I actually agree with Picasso. It's a great vehicle for indirect self-expression and can say so much that words can't, but writing a blog about something that happened in my life feels much more "releasing" than writing music that may or may not be influenced by whatever happened.


----------



## Ramako

With deliberate self-expression you say what you want to say: without it, you say what you never knew you had to say


----------



## jani

StevenOBrien said:


> I actually agree with Picasso. It's a great vehicle for indirect self-expression and can say so much that words can't, but writing a blog about something that happened in my life feels much more "releasing" than writing music that may or may not be influenced by whatever happened.


Well i depends about the person, music engages my emotions and imagination much more than Books& Visual art.

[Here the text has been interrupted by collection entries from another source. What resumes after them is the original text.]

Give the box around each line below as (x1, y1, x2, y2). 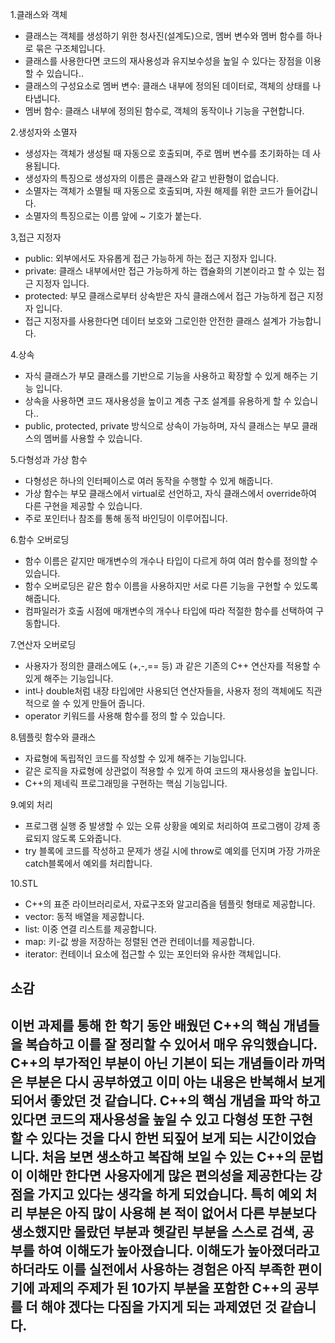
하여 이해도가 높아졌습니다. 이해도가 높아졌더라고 (37, 1242, 320, 1259)
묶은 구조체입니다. (35, 43, 106, 54)
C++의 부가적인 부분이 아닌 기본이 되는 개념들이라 (10, 1054, 299, 1072)
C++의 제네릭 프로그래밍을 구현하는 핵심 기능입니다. (24, 778, 228, 789)
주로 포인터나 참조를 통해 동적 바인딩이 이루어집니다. (24, 513, 228, 524)
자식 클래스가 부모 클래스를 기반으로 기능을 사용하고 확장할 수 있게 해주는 (24, 370, 308, 382)
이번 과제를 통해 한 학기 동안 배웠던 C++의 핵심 (10, 1017, 281, 1034)
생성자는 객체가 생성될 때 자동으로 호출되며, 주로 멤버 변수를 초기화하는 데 (24, 148, 311, 159)
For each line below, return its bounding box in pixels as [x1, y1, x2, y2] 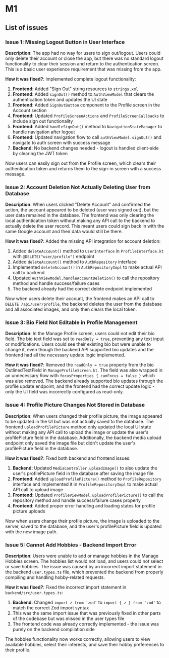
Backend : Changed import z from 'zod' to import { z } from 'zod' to [12, 599, 161, 606]
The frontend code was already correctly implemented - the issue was [12, 621, 159, 627]
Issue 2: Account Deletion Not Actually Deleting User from [5, 184, 150, 191]
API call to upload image [12, 486, 63, 492]
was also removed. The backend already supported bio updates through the [5, 378, 163, 384]
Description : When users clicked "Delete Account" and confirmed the [5, 201, 151, 208]
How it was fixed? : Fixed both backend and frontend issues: [5, 455, 131, 461]
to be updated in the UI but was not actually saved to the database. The [5, 418, 154, 424]
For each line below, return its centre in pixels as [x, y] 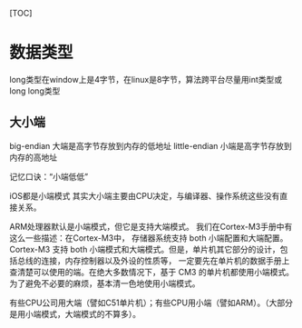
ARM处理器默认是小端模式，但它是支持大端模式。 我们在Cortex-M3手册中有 [151, 226]
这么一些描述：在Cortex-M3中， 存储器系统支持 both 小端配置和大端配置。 [149, 238]
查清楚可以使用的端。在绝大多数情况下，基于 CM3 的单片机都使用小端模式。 [152, 272]
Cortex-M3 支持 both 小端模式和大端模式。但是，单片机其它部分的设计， [145, 249]
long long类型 [35, 91]
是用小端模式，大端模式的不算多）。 [75, 313]
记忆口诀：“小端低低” [49, 176]
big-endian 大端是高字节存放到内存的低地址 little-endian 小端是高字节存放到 [151, 145]
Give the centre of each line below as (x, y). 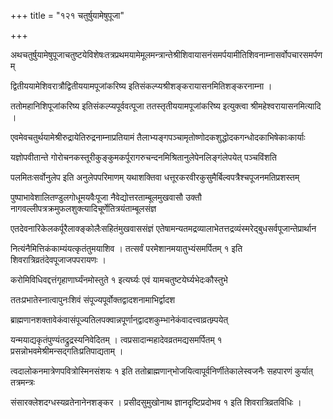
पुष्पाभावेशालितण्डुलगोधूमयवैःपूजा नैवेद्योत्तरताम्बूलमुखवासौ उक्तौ (106, 197)
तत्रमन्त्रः (22, 382)
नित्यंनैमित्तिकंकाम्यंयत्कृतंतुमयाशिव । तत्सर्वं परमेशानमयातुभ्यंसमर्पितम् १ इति (126, 248)
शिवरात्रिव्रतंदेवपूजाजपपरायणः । (58, 259)
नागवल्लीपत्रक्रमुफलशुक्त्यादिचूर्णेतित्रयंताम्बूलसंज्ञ (83, 208)
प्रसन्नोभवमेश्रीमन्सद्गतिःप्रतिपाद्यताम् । (67, 351)
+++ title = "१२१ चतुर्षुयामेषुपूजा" (67, 15)
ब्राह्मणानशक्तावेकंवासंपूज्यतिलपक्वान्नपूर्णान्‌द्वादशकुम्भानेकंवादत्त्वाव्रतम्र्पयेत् (119, 319)
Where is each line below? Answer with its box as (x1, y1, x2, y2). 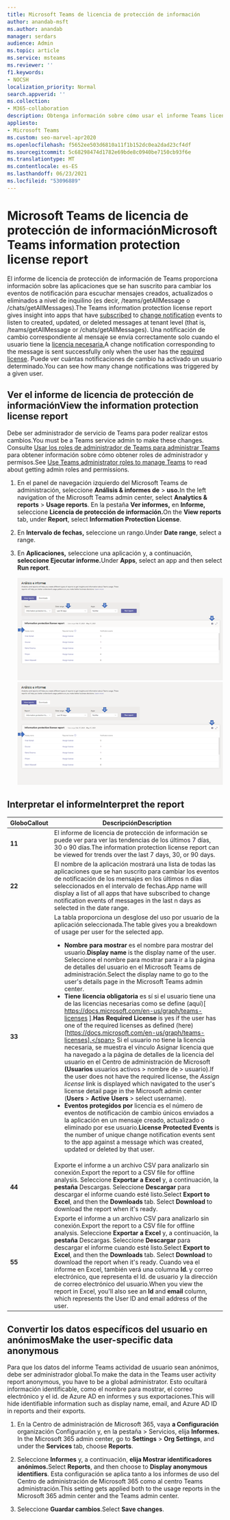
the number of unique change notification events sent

"If I could express the same thing with words as with music, I would, of course, use a verbal expression. Music is something autonomous and much richer. Music begins where the possibilities of language end. That is why I write music."

Jean Sibelius


----------



## MelloHero

jani said:


> "If I could express the same thing with words as with music, I would, of course, use a verbal expression. Music is something autonomous and much richer. Music begins where the possibilities of language end. That is why I write music."
> 
> Jean Sibelius


That sounds a lot like Mahler, too: "If a composer could say what he wanted to say with words, he would not bother trying to say it with music."


----------



## Pizzicato

I must always to be happy to compose. When I'm in a negative mood my head feels to cluttered to compose.


----------



## etkearne

I am usually in a regular old mood when I compose, since I start at 10:00 am and end around 4:00 pm, and nothing usually ticks me off at such a blasé time of day. If I am truly upset about something, it is usually in the evening for some reason! So my composing time is over. Composing for many hours per day exhausts you by 4:00 p.m, so I don't go back to the drawing board.

But perhaps I will next time I get irritated, just to see what will occur...


----------